Women with epilepsy are at considerably higher risk of severe maternal and perinatal outcomes and increased risk of death during pregnancy and postpartum, and the use of antiseizure medications (ASM) further increases these risks, the largest study to date has found.
The Scandinavian multiregistry study of antiepileptic drug teratogenicity (SCAN-AED), which included a multinational cohort of 4,511,267 deliveries (of which 4,475,984 were to mothers without epilepsy and 35,283 to mothers with epilepsy) from the Nordic register, found that compared with women without epilepsy, those with epilepsy had approximately four-fold higher risk of death in pregnancy and the postpartum period (0.23 vs 0.05 deaths per 1,000 deliveries; adjusted odds ratio [aOR], 3.86; 95 percent confidence interval [CI], 1.48–8.10). The epilepsy cohort was restricted to individuals whose epilepsy onset occurred before childbirth and those with active epilepsy (ie, diagnosis code for epilepsy within 10 years prior to conception). [JAMA Neurol 2024;81:985-995]
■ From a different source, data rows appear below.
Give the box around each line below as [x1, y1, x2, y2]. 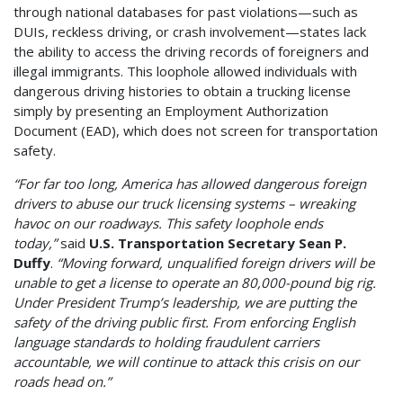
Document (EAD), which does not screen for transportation [13, 121, 378, 139]
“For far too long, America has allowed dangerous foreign [13, 174, 366, 193]
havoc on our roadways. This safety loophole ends [13, 213, 323, 232]
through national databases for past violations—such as [13, 2, 358, 21]
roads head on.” [13, 372, 111, 390]
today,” [13, 233, 57, 252]
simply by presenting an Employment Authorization [13, 101, 328, 120]
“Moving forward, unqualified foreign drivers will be [57, 253, 374, 272]
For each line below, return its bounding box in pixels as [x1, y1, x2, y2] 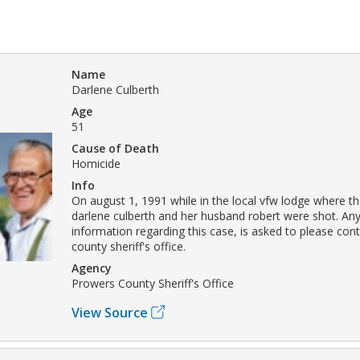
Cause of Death [72, 140, 159, 156]
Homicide [72, 155, 121, 171]
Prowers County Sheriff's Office [72, 275, 234, 291]
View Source [72, 303, 148, 321]
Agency [72, 260, 112, 276]
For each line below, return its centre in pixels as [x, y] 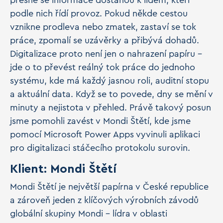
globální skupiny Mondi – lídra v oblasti [89, 214]
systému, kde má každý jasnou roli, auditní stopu [110, 81]
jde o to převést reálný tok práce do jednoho [103, 67]
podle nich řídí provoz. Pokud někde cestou [99, 13]
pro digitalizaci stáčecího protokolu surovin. [101, 148]
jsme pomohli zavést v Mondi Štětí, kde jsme [100, 121]
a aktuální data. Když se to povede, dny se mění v [111, 94]
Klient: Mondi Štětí [65, 169]
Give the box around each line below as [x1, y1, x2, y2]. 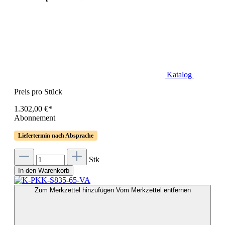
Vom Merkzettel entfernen [116, 186, 191, 194]
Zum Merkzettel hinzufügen [34, 186, 116, 194]
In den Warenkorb [18, 166, 69, 174]
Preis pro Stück [14, 87, 62, 96]
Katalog [167, 70, 194, 79]
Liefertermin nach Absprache [18, 132, 93, 139]
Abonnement [14, 113, 55, 122]
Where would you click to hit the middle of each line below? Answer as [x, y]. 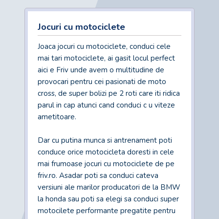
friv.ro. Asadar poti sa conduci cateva [98, 175]
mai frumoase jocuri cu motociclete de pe [106, 164]
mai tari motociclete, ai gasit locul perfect [106, 58]
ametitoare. [58, 117]
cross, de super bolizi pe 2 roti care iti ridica [109, 93]
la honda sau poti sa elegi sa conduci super [108, 199]
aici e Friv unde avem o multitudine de [101, 70]
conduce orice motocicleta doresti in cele [106, 152]
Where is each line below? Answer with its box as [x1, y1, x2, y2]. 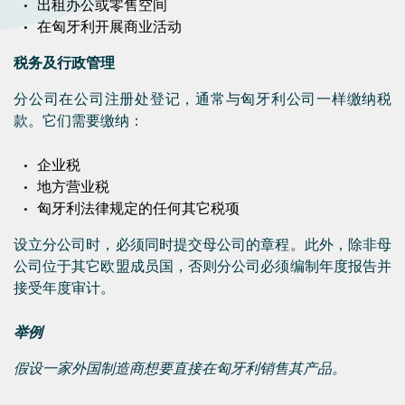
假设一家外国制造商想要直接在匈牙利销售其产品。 [14, 360, 346, 377]
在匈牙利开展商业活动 [37, 18, 182, 35]
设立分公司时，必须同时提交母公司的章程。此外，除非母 [14, 236, 391, 253]
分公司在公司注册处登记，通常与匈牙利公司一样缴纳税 [14, 90, 391, 108]
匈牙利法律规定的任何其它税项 [37, 200, 240, 217]
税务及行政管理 [14, 54, 115, 71]
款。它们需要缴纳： [14, 112, 144, 129]
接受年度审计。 [14, 279, 115, 297]

The rate of composite severe maternal morbidity was also higher in women with epilepsy (36.9 vs 25.3 per 1,000 deliveries) than in women without epilepsy. Among the specific conditions considered as severe maternal morbidity, severe preeclampsia, haemolysis, elevated liver enzymes and low platelets (HELLP) syndrome, or eclampsia, embolism, disseminated intravascular coagulation, or shock, cerebrovascular events, and severe mental health conditions showed particularly elevated odds.
In addition, compared with offspring of women without epilepsy, foetuses and infants of women with epilepsy had a 20 percent higher risk of perinatal death (stillbirth and neonatal death) and 50 percent increased risk of severe neonatal morbidity (hypoxic ischaemic encephalopathy, neonatal convulsions, respiratory distress syndrome, and retinopathy of prematurity).